• Problem statement: Any pictures should be dropped; everything else in the records is to be returned exactly.
----- Record extracts -----
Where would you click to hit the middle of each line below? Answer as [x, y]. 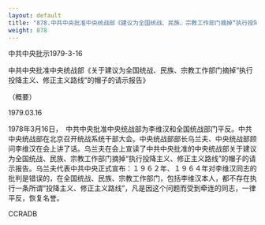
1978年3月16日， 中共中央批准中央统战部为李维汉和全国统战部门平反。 [123, 129]
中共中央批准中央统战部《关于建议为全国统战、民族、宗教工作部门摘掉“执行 [131, 70]
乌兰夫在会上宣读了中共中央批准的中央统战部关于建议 [170, 149]
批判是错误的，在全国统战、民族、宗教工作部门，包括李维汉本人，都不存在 [129, 178]
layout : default [35, 15]
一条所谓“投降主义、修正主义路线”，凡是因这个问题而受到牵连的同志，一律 [135, 188]
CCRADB [23, 214]
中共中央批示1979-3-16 [45, 54]
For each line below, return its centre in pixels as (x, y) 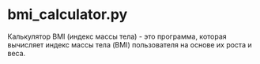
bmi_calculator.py (68, 15)
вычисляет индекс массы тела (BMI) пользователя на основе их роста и (130, 44)
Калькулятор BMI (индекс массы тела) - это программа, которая (117, 36)
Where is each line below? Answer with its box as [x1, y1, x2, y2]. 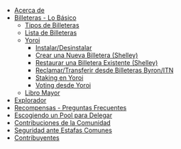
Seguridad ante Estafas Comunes [13, 126, 112, 134]
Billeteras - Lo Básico [13, 13, 77, 22]
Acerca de [13, 6, 45, 14]
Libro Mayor [24, 88, 60, 97]
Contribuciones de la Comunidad [13, 119, 111, 126]
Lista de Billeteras [24, 28, 77, 37]
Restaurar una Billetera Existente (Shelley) [35, 59, 158, 66]
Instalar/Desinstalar [35, 44, 92, 52]
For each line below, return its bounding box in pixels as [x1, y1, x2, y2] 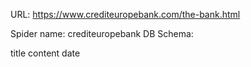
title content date [10, 47, 81, 59]
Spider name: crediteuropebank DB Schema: [10, 28, 194, 39]
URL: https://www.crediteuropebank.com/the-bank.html [10, 9, 241, 20]
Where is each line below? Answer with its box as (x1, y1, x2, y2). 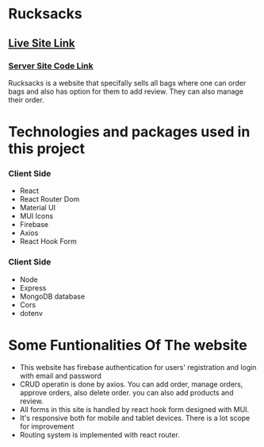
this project (8, 140, 86, 158)
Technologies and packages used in (8, 123, 251, 141)
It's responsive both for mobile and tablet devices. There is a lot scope (19, 413, 251, 422)
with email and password (19, 371, 101, 380)
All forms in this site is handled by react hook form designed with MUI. (19, 404, 250, 414)
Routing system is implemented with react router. (19, 430, 180, 439)
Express (19, 283, 47, 292)
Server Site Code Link (8, 60, 94, 71)
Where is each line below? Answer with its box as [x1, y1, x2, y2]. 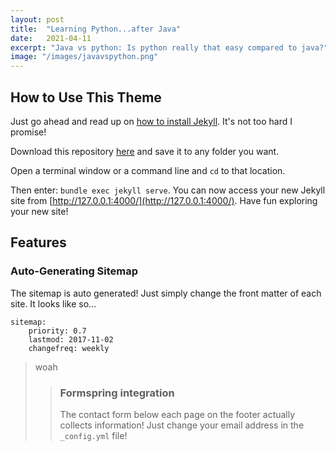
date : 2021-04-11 [10, 33, 92, 43]
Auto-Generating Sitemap [10, 264, 139, 278]
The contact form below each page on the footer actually [59, 408, 296, 420]
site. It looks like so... [10, 297, 97, 310]
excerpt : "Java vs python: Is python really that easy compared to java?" [10, 42, 329, 53]
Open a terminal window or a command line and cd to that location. [10, 164, 286, 176]
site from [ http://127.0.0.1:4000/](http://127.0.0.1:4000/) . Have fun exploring [10, 194, 318, 206]
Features [10, 234, 67, 251]
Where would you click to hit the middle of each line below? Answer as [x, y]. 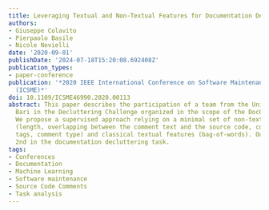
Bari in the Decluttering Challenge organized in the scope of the [130, 113]
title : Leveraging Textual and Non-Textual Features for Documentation [130, 16]
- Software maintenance [48, 179]
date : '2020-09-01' [41, 53]
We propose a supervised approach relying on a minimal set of [123, 120]
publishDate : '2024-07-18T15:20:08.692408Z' [84, 61]
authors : [23, 23]
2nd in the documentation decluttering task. [93, 142]
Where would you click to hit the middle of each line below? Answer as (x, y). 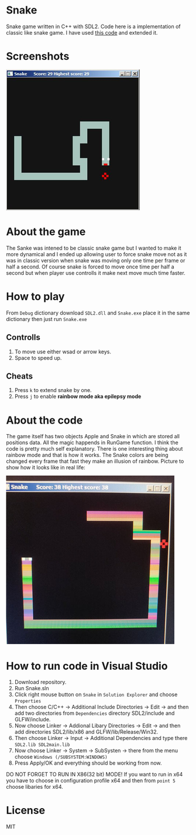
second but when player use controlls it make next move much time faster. (96, 272)
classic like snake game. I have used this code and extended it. (82, 32)
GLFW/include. (32, 720)
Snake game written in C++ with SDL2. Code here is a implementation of (94, 26)
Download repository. (40, 682)
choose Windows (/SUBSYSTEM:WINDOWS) (61, 757)
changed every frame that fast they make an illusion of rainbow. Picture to (95, 461)
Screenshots (38, 57)
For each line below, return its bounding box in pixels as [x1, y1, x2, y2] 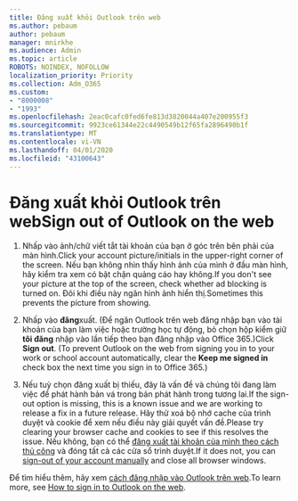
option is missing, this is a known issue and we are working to [36, 398, 263, 409]
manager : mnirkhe [9, 37, 74, 47]
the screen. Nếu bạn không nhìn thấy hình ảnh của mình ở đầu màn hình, [21, 259, 289, 270]
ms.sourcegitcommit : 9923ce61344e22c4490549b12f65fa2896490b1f [9, 121, 249, 130]
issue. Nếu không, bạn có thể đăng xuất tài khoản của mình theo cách [21, 436, 279, 447]
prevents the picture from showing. [21, 298, 151, 308]
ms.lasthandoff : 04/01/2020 [9, 145, 114, 154]
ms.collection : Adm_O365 [9, 79, 101, 88]
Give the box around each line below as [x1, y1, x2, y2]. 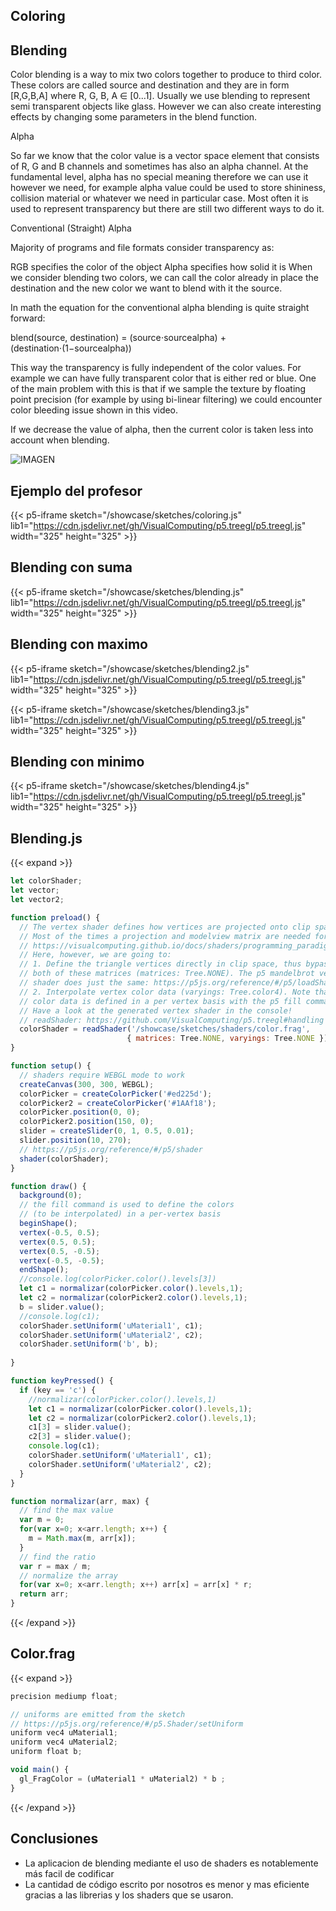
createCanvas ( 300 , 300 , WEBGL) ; [19, 1079, 155, 1089]
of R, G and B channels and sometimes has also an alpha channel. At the [10, 160, 309, 173]
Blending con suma [10, 559, 133, 576]
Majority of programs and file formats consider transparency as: [10, 242, 275, 254]
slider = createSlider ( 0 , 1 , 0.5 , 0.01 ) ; [19, 1126, 195, 1136]
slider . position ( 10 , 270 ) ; [19, 1135, 132, 1146]
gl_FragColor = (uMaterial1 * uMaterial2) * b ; [19, 1774, 226, 1784]
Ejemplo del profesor [10, 482, 143, 499]
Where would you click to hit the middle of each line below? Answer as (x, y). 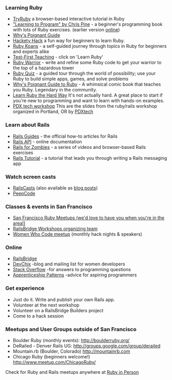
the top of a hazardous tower (43, 68)
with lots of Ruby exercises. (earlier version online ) (66, 30)
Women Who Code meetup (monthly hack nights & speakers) (78, 234)
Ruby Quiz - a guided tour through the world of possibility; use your (84, 73)
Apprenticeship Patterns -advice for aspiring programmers (75, 275)
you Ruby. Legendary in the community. (55, 90)
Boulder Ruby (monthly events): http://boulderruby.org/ (71, 340)
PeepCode (24, 193)
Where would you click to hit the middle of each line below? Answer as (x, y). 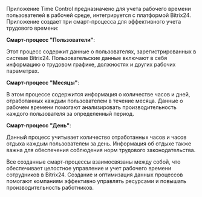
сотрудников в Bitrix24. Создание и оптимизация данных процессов (95, 175)
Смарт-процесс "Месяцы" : (43, 82)
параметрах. (23, 71)
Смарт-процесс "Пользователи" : (51, 40)
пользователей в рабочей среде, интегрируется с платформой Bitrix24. (99, 15)
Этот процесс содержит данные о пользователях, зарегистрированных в (101, 52)
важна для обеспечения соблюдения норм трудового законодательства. (101, 150)
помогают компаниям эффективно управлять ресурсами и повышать (96, 181)
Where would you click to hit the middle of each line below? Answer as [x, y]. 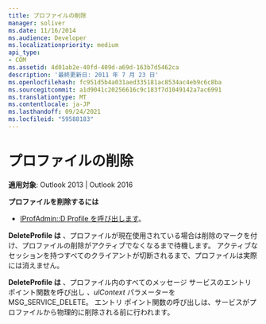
-----
• Answer space:
Where would you click to hit the middle of each line below? Answer as [x, y]. 
1978年3月16日， 中共中央批准中央统战部为李维汉和全国统战部门平反。 [123, 129]
中共中央批准中央统战部《关于建议为全国统战、民族、宗教工作部门摘掉“执行 [131, 70]
乌兰夫在会上宣读了中共中央批准的中央统战部关于建议 [170, 149]
批判是错误的，在全国统战、民族、宗教工作部门，包括李维汉本人，都不存在 [129, 178]
layout : default [35, 15]
一条所谓“投降主义、修正主义路线”，凡是因这个问题而受到牵连的同志，一律 [135, 188]
CCRADB [23, 214]
中共中央批示1979-3-16 [45, 54]
For each line below, return its centre in pixels as (x, y) 
bmi_calculator.py (68, 15)
вычисляет индекс массы тела (BMI) пользователя на основе их роста и (130, 44)
Калькулятор BMI (индекс массы тела) - это программа, которая (117, 36)
Where is each line below? Answer with its box as [x1, y1, x2, y2]. 
Seguridad ante Estafas Comunes [13, 126, 112, 134]
Billeteras - Lo Básico [13, 13, 77, 22]
Acerca de [13, 6, 45, 14]
Libro Mayor [24, 88, 60, 97]
Contribuciones de la Comunidad [13, 119, 111, 126]
Lista de Billeteras [24, 28, 77, 37]
Restaurar una Billetera Existente (Shelley) [35, 59, 158, 66]
Instalar/Desinstalar [35, 44, 92, 52]
For each line below, return its bounding box in pixels as [x1, y1, x2, y2] 
title content date [10, 47, 81, 59]
Spider name: crediteuropebank DB Schema: [10, 28, 194, 39]
URL: https://www.crediteuropebank.com/the-bank.html [10, 9, 241, 20]
Where is each line below? Answer with its box as (x1, y1, x2, y2). 
this project (8, 140, 86, 158)
Technologies and packages used in (8, 123, 251, 141)
It's responsive both for mobile and tablet devices. There is a lot scope (19, 413, 251, 422)
with email and password (19, 371, 101, 380)
All forms in this site is handled by react hook form designed with MUI. (19, 404, 250, 414)
Routing system is implemented with react router. (19, 430, 180, 439)
Express (19, 283, 47, 292)
Server Site Code Link (8, 60, 94, 71)
Where is each line below? Answer with its box as [x1, y1, x2, y2]. 
date : 2021-04-11 [10, 33, 92, 43]
Auto-Generating Sitemap [10, 264, 139, 278]
The contact form below each page on the footer actually [59, 408, 296, 420]
site. It looks like so... [10, 297, 97, 310]
excerpt : "Java vs python: Is python really that easy compared to java?" [10, 42, 329, 53]
Open a terminal window or a command line and cd to that location. [10, 164, 286, 176]
site from [ http://127.0.0.1:4000/](http://127.0.0.1:4000/) . Have fun exploring [10, 194, 318, 206]
Features [10, 234, 67, 251]
Where would you click to hit the middle of each line below? Answer as [x, y]. 
Bari in the Decluttering Challenge organized in the scope of the [130, 113]
title : Leveraging Textual and Non-Textual Features for Documentation [130, 16]
- Software maintenance [48, 179]
date : '2020-09-01' [41, 53]
We propose a supervised approach relying on a minimal set of [123, 120]
publishDate : '2024-07-18T15:20:08.692408Z' [84, 61]
authors : [23, 23]
2nd in the documentation decluttering task. [93, 142]
Where would you click to hit the middle of each line below? Answer as (x, y). 
second but when player use controlls it make next move much time faster. (96, 272)
classic like snake game. I have used this code and extended it. (82, 32)
GLFW/include. (32, 720)
Snake game written in C++ with SDL2. Code here is a implementation of (94, 26)
Download repository. (40, 682)
choose Windows (/SUBSYSTEM:WINDOWS) (61, 757)
changed every frame that fast they make an illusion of rainbow. Picture to (95, 461)
Screenshots (38, 57)
For each line below, return its bounding box in pixels as [x1, y1, x2, y2] 
option is missing, this is a known issue and we are working to [36, 398, 263, 409]
manager : mnirkhe [9, 37, 74, 47]
the screen. Nếu bạn không nhìn thấy hình ảnh của mình ở đầu màn hình, [21, 259, 289, 270]
ms.sourcegitcommit : 9923ce61344e22c4490549b12f65fa2896490b1f [9, 121, 249, 130]
issue. Nếu không, bạn có thể đăng xuất tài khoản của mình theo cách [21, 436, 279, 447]
prevents the picture from showing. [21, 298, 151, 308]
ms.lasthandoff : 04/01/2020 [9, 145, 114, 154]
ms.collection : Adm_O365 [9, 79, 101, 88]
Give the box around each line below as [x1, y1, x2, y2]. 
createCanvas ( 300 , 300 , WEBGL) ; [19, 1079, 155, 1089]
of R, G and B channels and sometimes has also an alpha channel. At the [10, 160, 309, 173]
Blending con suma [10, 559, 133, 576]
Majority of programs and file formats consider transparency as: [10, 242, 275, 254]
slider = createSlider ( 0 , 1 , 0.5 , 0.01 ) ; [19, 1126, 195, 1136]
slider . position ( 10 , 270 ) ; [19, 1135, 132, 1146]
gl_FragColor = (uMaterial1 * uMaterial2) * b ; [19, 1774, 226, 1784]
Ejemplo del profesor [10, 482, 143, 499]
Where would you click to hit the middle of each line below? Answer as (x, y). 
the top of a hazardous tower (43, 68)
with lots of Ruby exercises. (earlier version online ) (66, 30)
Women Who Code meetup (monthly hack nights & speakers) (78, 234)
Ruby Quiz - a guided tour through the world of possibility; use your (84, 73)
Apprenticeship Patterns -advice for aspiring programmers (75, 275)
you Ruby. Legendary in the community. (55, 90)
Boulder Ruby (monthly events): http://boulderruby.org/ (71, 340)
PeepCode (24, 193)
Where would you click to hit the middle of each line below? Answer as (x, y). 
сотрудников в Bitrix24. Создание и оптимизация данных процессов (95, 175)
Смарт-процесс "Месяцы" : (43, 82)
параметрах. (23, 71)
Смарт-процесс "Пользователи" : (51, 40)
пользователей в рабочей среде, интегрируется с платформой Bitrix24. (99, 15)
Этот процесс содержит данные о пользователях, зарегистрированных в (101, 52)
важна для обеспечения соблюдения норм трудового законодательства. (101, 150)
помогают компаниям эффективно управлять ресурсами и повышать (96, 181)
Where would you click to hit the middle of each line below? Answer as [x, y]. 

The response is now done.